I could try to think in that direction after I get a better sense of what kinds of services might be both feasible and trustworthy in the CAIS world. It seems easy to become too optimistic/complacent under the CAIS model if I just try to imagine what safety-enhancing services might be helpful without worrying about whether those services would be feasible or how well they’d work at the time when they’re needed.
Not really. I think of CAIS as suggesting that we take an outside view that says “looking at how AI has been progressing, and how humans generally do things, we’ll probably be able to do more and more complex tasks as time goes on”. But the emphasis that CAIS places is that the things we’ll be able to do will be domain-specific tasks, rather than getting a general-purpose reasoner. I don’t have a detailed enough inside view to say how complex tasks might be implemented in practice.

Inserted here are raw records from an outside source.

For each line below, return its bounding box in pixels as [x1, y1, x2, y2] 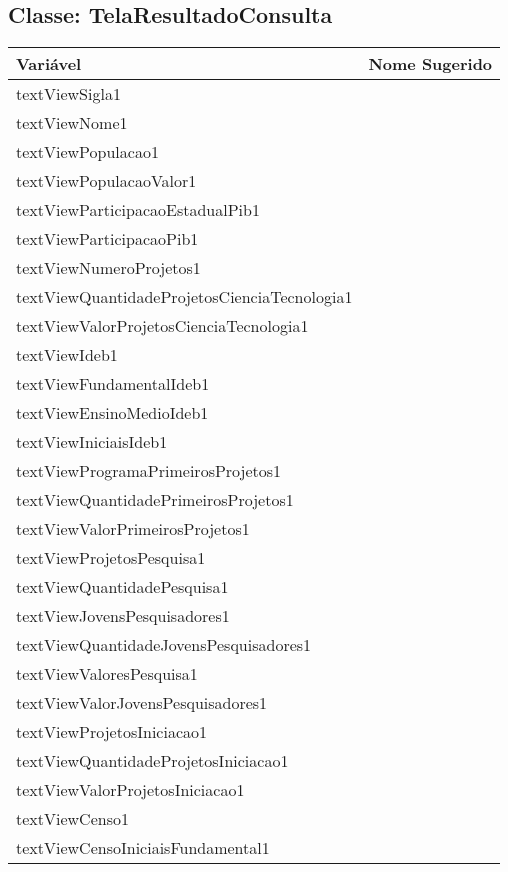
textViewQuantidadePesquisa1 [16, 575, 229, 599]
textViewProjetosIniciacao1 [16, 720, 208, 744]
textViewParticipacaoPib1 [16, 227, 199, 251]
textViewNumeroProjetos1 [16, 256, 201, 280]
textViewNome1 [16, 111, 128, 135]
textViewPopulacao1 [16, 140, 159, 164]
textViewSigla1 [16, 82, 121, 106]
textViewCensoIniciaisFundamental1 [16, 836, 270, 860]

I agree with the rest of what you said, which feels to me like considering a few possible inside-view scenarios and showing that they don’t work.
One way to think about this is through the lens of iterated amplification. With iterated amplification, we also get the property that our AI systems will be able to do more and more complex tasks as time goes on. The key piece that enables this is the ability to decompose problems, so that iterated amplification always bottoms out into a tree of questions and subquestions down to leaves which the base agent can answer. You could think of (my conception of) CAIS as a claim that a similar process will happen in a decentralized way for all of ML by default, and at any point the things we can do will look like an explicit iterated amplification deliberation tree of depth one or two, where the leaves are individual services and the top level question will be some task that is accomplished through a combination of individual services.
Agreed, I’m making a bid for generating ideas without worrying about feasibility and trustworthiness, but not spending too much time on this and not taking the results too seriously.
This seems like a sensible way of looking at things, and in this framing I’d say that my worry is that crucial safety-enhancing services may only appear fairly high in the overall tree of services, or outside the tree altogether (see also #3 in Three AI Safety Related Ideas which makes a similar point), and in the CAIS world it would be hard to limit access to the lower-level services (as a risk-reduction measure).
Yeah, that seems right, I don’t think anyone is arguing against that claim.